The Dennis Farm Charitable Land Trust (DFCLT), in partnership with Keystone College, hosted the Fourth Annual Dennis Farm Symposium, October 5, 2016. The theme of the symposium was Celebrating the 150th Birthday of Sumner B. Dennis and the House were He was Born. The event, also, featured the Smithsonian Institution’s traveling exhibition, A Place for All People: Introducing the National Museum of African American History and Culture. The program, exhibition and luncheon were held at Keystone College again this year, followed by tours of the farm and farm house.

George Stark of Cabot Oil & Gas, which funded the luncheon portion of the event, served as master of ceremonies. Following eloquent welcoming remarks from Keystone College President David Coppola, the program proceeded with a year-in-review presentation by DFCLT Board member, Wade Catts, MA, RPA, of the Commonwealth Heritage Group. Architect Philip Yocum, who designed the elegant pole barn that protects Dennis farm house and heads the restoration, then gave a presentation, Dennis Farm Historic Structures Report: Goals and Objectives that outlined the purpose of the Historic Structures Report (HSR), which is required before any historic building can be restored or renovated. Later, during the tour of the farm, Yocum led symposium attendees on a tour of the interior of the house, describing in detail what the restoration will entail.
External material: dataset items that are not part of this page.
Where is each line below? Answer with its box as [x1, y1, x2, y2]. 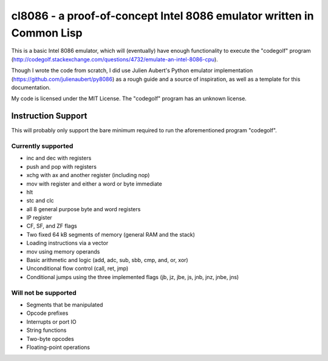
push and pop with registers [26, 163, 97, 170]
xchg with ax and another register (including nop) [26, 172, 150, 179]
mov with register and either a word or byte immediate [26, 180, 162, 187]
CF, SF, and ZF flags [26, 222, 77, 230]
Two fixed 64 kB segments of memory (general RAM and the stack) [26, 231, 196, 238]
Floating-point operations [26, 343, 91, 351]
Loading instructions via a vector [26, 240, 109, 247]
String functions [26, 326, 67, 334]
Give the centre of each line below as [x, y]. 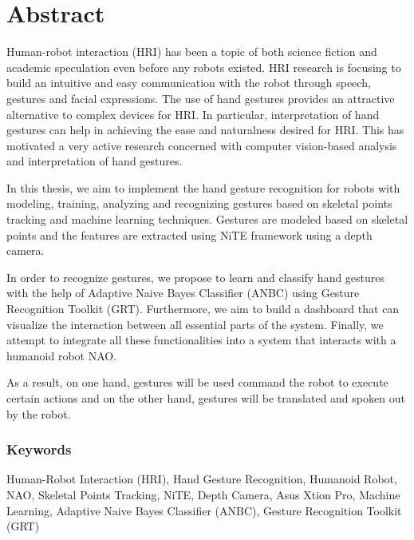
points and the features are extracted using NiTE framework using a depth [189, 234]
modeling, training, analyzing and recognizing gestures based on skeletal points [199, 203]
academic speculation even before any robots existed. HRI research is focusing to [204, 67]
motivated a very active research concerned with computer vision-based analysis [202, 145]
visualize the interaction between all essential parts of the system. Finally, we [195, 324]
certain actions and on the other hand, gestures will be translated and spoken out [206, 398]
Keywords [39, 449]
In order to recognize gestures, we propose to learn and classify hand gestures [196, 277]
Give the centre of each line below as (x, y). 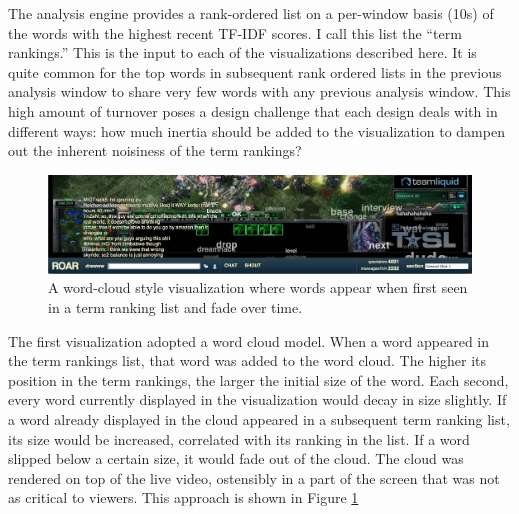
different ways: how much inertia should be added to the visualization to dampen (256, 130)
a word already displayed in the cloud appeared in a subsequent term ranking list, (259, 418)
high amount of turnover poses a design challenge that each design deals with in (253, 110)
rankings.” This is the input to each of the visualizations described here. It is (242, 52)
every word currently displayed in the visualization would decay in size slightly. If (257, 399)
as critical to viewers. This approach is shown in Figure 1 (183, 497)
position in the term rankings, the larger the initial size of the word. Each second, (258, 379)
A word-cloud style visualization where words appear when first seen (258, 287)
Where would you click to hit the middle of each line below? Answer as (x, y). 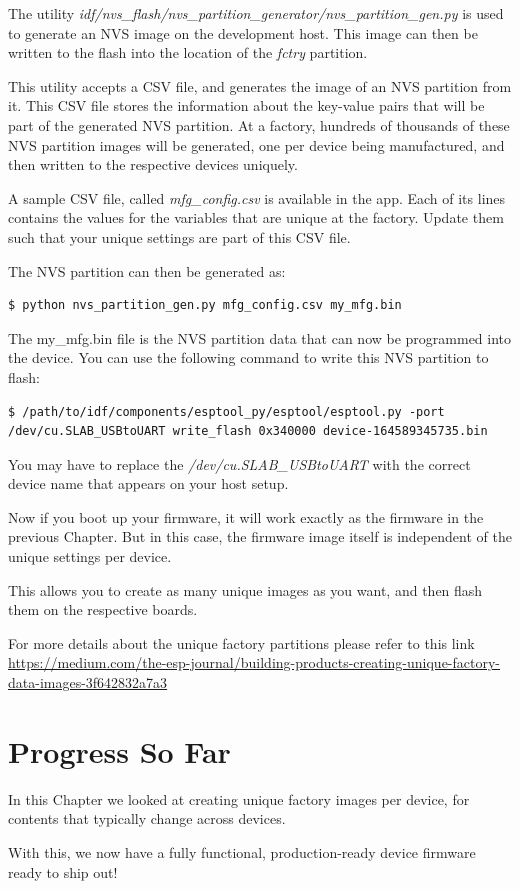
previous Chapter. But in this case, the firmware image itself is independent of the (260, 536)
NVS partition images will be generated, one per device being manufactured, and (256, 144)
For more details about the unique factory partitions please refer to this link (241, 642)
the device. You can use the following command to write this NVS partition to (248, 357)
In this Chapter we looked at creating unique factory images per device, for (239, 798)
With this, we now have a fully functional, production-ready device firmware (242, 851)
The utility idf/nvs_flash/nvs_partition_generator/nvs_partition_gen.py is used (256, 13)
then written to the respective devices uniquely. (153, 164)
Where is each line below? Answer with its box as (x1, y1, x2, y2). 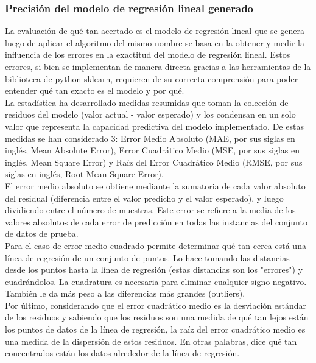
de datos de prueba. (5, 227, 79, 240)
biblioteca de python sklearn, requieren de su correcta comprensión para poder (5, 72, 298, 85)
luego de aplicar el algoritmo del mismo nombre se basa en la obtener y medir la (5, 36, 304, 49)
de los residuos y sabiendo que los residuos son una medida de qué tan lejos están (5, 311, 309, 323)
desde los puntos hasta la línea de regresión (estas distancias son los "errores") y (5, 263, 303, 276)
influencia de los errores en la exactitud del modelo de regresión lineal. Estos (5, 48, 290, 61)
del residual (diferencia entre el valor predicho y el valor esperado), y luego (5, 191, 284, 204)
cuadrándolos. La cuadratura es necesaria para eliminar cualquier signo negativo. (5, 275, 307, 287)
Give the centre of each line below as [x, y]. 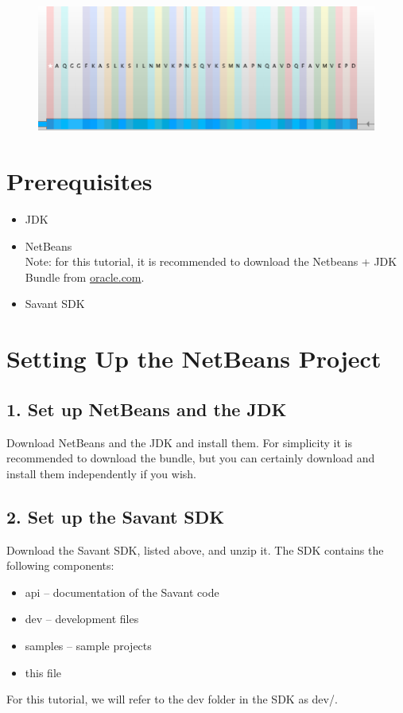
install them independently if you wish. [101, 473]
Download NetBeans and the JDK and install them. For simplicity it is [179, 442]
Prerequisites [79, 181]
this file [43, 672]
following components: [60, 565]
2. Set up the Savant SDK [116, 516]
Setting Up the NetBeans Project [194, 358]
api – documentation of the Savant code [122, 592]
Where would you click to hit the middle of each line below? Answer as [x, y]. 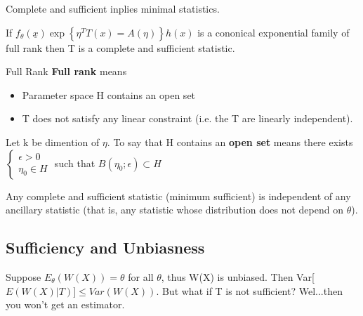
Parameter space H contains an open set [109, 94]
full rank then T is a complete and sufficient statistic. [120, 47]
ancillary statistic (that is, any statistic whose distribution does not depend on [174, 210]
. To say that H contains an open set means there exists [230, 141]
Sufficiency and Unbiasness [105, 248]
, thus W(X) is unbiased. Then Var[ [238, 276]
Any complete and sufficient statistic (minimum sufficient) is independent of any [178, 196]
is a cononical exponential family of [273, 32]
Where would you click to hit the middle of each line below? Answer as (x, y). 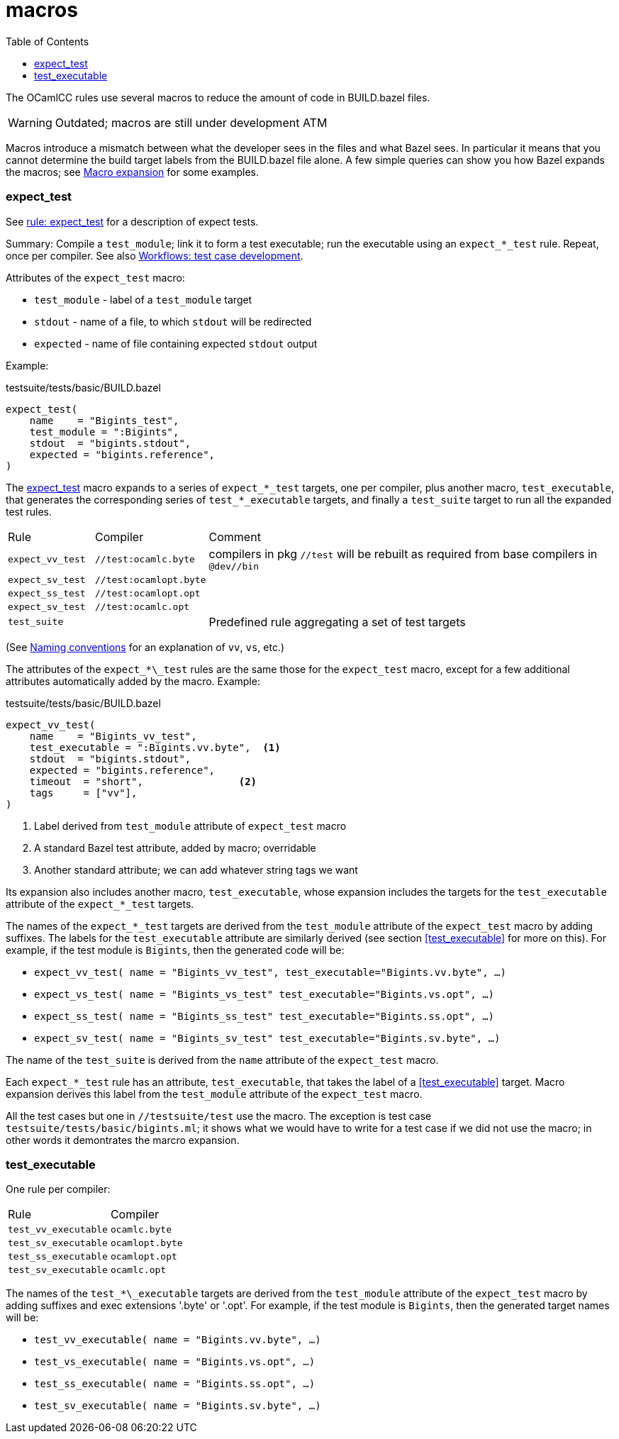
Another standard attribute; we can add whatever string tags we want (196, 869)
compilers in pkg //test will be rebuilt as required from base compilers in (403, 554)
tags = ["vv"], (83, 793)
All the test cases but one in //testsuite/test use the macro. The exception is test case (219, 1116)
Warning (30, 122)
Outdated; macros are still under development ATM (191, 122)
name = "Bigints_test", (104, 420)
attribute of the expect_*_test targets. (100, 904)
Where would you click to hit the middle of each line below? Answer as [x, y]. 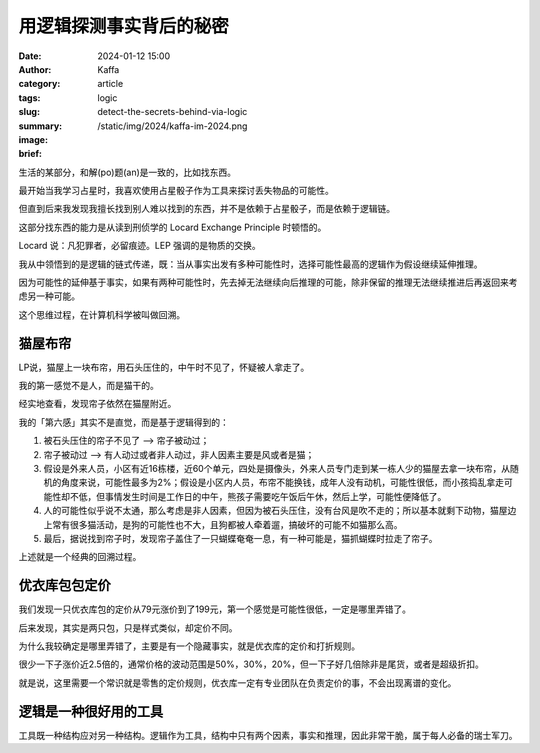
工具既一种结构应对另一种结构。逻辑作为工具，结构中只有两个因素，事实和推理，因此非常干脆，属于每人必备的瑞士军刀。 [268, 735]
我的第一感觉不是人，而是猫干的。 [88, 386]
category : [39, 84]
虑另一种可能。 [49, 296]
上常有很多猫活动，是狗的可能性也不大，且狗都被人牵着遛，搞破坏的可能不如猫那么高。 [223, 524]
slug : [29, 112]
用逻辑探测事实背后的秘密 [124, 26]
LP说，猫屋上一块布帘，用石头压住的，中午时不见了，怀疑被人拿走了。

Yocum introduced the symposium keynote speaker, Rebecca Sheppard, Ph.D., interim Director of the Center for Historic Architecture and Design at the University of Delaware and Director of the Mid-Atlantic Historic Buildings and Landscape Survey. Sheppard and a team of her students worked with Yocum on the research for the HSR this year. She described herself as a “forensic” architect who examines the innumerable pieces of buildings from cellar to roof to determine when and how they were constructed.

In her keynote address, Piecing Together the Fragments: Reconstructing the History of the Dennis Farm House, Sheppard gave a compelling presentation about the construction history of the house gleaned from its materials and design, within the context of similar houses built in the Susquehanna County around the same time. Using architectural drawings and photographs, Sheppard brought to life the history of the house and her team’s invaluable work.

The luncheon address, presented by DFCLT President Denise Dennis, traced the life of her great-grandfather Sumner B. Dennis (1866-1950) and the times in which he lived. Born in the farmhouse three weeks after the United States Senate and House of Representatives passed the Fourteenth Amendment to the Constitution, Sumner Dennis’ parents named him in honor of Charles Sumner, the US Senator from Massachusetts who fought for the amendment. Indeed, Charles Sumner was a champion of civil rights for African Americans before and after the Civil War. Sumner Dennis passed away during the administration of President Harry Truman who desegregated the US Armed Forces and included Civil Rights on the Democratic Party platform in 1948.

After the luncheon, symposium attendees journeyed up Route 11 to the farm, which was resplendent under the sun. Visitors enjoyed the undulating emerald green slopes under the towering trees, thanks to the extraordinary work of caretaker John Arnone, and joined architect Phil Yocum for a fascinating architectural tour of the farmhouse.


Guests were asked to complete a questionnaire about the symposium and the consensus, by all who submitted theirs, was that the day was a success.